Reproduce exactly the final portion of the data: every line from the one containing "category, and then" through the last line, inclusive.

Records supplied ▸
☆ ☆ ☆

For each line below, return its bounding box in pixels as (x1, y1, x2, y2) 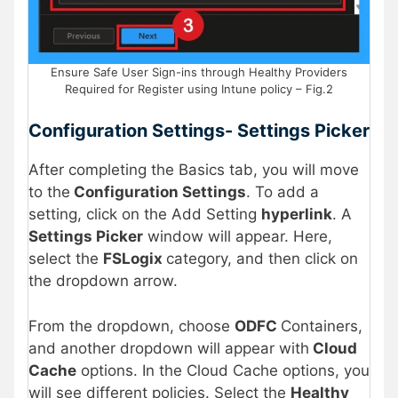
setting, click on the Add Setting (28, 205, 261, 224)
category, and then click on (166, 250, 358, 268)
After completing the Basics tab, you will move (28, 161, 359, 179)
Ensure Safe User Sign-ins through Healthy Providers (51, 64, 347, 79)
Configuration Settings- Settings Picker (28, 120, 370, 142)
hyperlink (261, 205, 332, 224)
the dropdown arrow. (28, 272, 178, 291)
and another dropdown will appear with (28, 338, 309, 357)

☆ ☆ ☆

The completed task ▸
category, and then click on (166, 250, 358, 268)
After completing the Basics tab, you will move (28, 161, 359, 179)
Ensure Safe User Sign-ins through Healthy Providers (51, 64, 347, 79)
Configuration Settings- Settings Picker (28, 120, 370, 142)
hyperlink (261, 205, 332, 224)
the dropdown arrow. (28, 272, 178, 291)
and another dropdown will appear with (28, 338, 309, 357)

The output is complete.